5/25/07

Vermont Quarterly



The UVM Connection, Vermont Quarterly, Spring 2007 Alumni Publication 

this article mentions the developers who isolated the fungi for use


Fungal fighter

The eastern hemlock is in trouble. From Georgia to Maine, this once-mighty conifer is now succumbing to an exotic pest, hemlock woolly adelgid. First detected in the western United States in 1924, the adelgid caused little damage. But when it was carried east and reached Virginia in the 1950s it began its destructive spread. An aphid-like insect, the adelgid kills eastern hemlocks within a few years after infestation, feeding on the sap at the base of their needles and cutting off their nutrients.

It’s a pressing problem: In Shenandoah National Park most of the famous towering hemlocks are now dead. The adelgid has ravaged parts of Kentucky, North Carolina, and the Smoky Mountains. Expanding northward, it has moved through Massachusetts into southern Maine and New Hampshire.

The only natural deterrent to the adelgid seems to be a very cold winter. With global warming, their northward spread seems inevitable. Though not officially recorded yet, “it’s probably in southern Vermont now at population levels too low to easily detect,” says Scott Costa, research assistant professor of plant and soil science, who anticipates that the adelgid will be into the Champlain Valley in not too many years.

New research in UVM’s department of plant and soil science, though, could aid the hemlock’s survival. Last December, Costa, graduate student Stacie Grassano, and two other researchers, Vladimir Gouli and Jiancai Li, submitted a provisional patent for a new method of cheaply and effectively spreading a strain of  fungus called Lecanicillium muscarium, and other similar biological controls, that might beat back the adelgid without having to use expensive, toxic pesticides. They call their approach a “whey-based fungal micro-factory.”

Instead of growing fungi in a conventional factory and then transporting it out to a forest—a costly proposition—their factory will be the forest. Or, more accurately, tiny droplets of sweet whey—a cheap waste product of cheese production, inoculated with the right concentrations of the target fungus—will be their factory. By spraying the whey solution into an infected forest, they believe they can get the adelgid-killing fungi to reproduce in large numbers on its own.

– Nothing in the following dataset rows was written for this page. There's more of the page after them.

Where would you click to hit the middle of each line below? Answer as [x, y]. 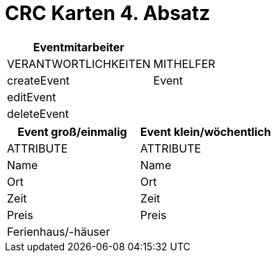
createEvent [39, 80]
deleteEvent [38, 113]
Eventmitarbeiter [79, 47]
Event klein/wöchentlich [205, 131]
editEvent [32, 97]
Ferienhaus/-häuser [59, 231]
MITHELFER [184, 63]
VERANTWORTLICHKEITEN [79, 63]
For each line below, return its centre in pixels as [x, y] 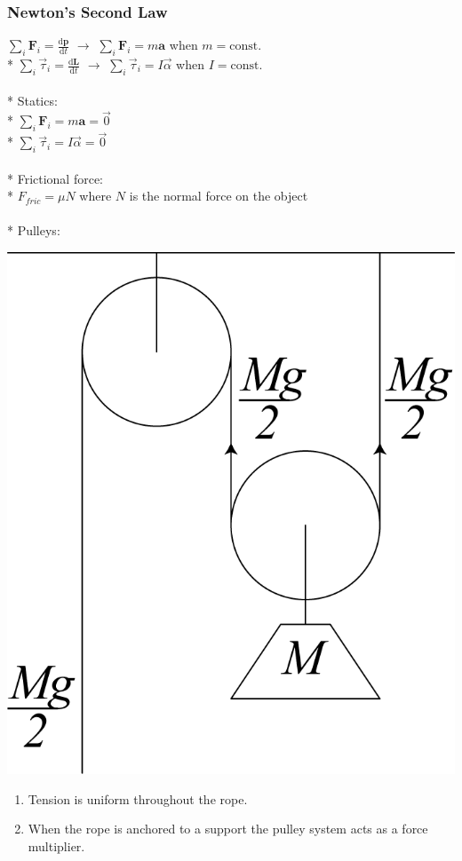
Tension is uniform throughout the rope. [138, 798]
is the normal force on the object [219, 196]
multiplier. [56, 845]
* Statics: [32, 101]
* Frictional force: [56, 178]
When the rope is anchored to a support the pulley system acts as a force [228, 829]
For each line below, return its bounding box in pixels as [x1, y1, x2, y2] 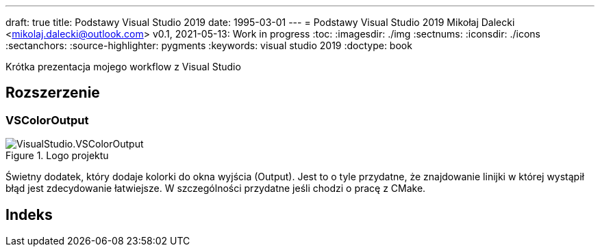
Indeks [5, 206, 53, 223]
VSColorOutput [5, 113, 89, 127]
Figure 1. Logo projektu [5, 150, 109, 162]
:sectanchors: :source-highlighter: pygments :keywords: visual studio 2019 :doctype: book [5, 40, 412, 51]
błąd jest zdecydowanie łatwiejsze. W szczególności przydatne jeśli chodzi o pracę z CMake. [5, 182, 426, 195]
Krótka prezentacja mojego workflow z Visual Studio [5, 61, 241, 72]
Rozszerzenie [5, 84, 100, 102]
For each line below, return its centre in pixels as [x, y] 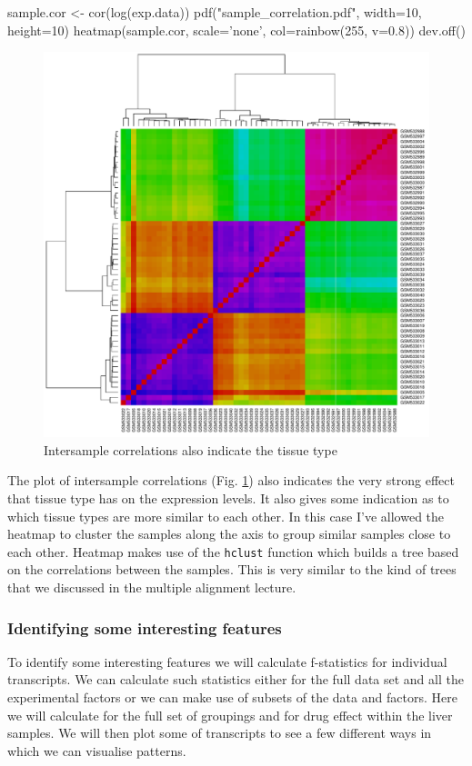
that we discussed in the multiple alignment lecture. [152, 587]
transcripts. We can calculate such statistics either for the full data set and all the [236, 679]
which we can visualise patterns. [97, 750]
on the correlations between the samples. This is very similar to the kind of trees [232, 569]
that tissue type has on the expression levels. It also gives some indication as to [228, 497]
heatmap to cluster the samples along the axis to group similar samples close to [229, 534]
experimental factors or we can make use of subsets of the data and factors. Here [232, 697]
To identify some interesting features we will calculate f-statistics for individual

Costa and Grassano’s experiments on branches taken from adelgid-infected forests in Massachusetts are proving highly successful, with rapid growth of the target fungi out-competing other fungi that live on hemlocks. If their laboratory tests continue to go well, the researchers anticipate starting field trials in 2008. 

The economy and ease of the UVM team’s whey micro-factory technology might prove a critical consideration for land managers—especially in large areas with low economic value, like wild hemlock forests.

“We’re not going to eradicate the adelgid,” Costa says. “The best-case scenario for insect-killing fungi is you inoculate the environment and get disease outbreaks to start cycling. The idea is to reduce the pest population to a level that is manageable, allowing some of the trees to make seeds, grow, and survive.”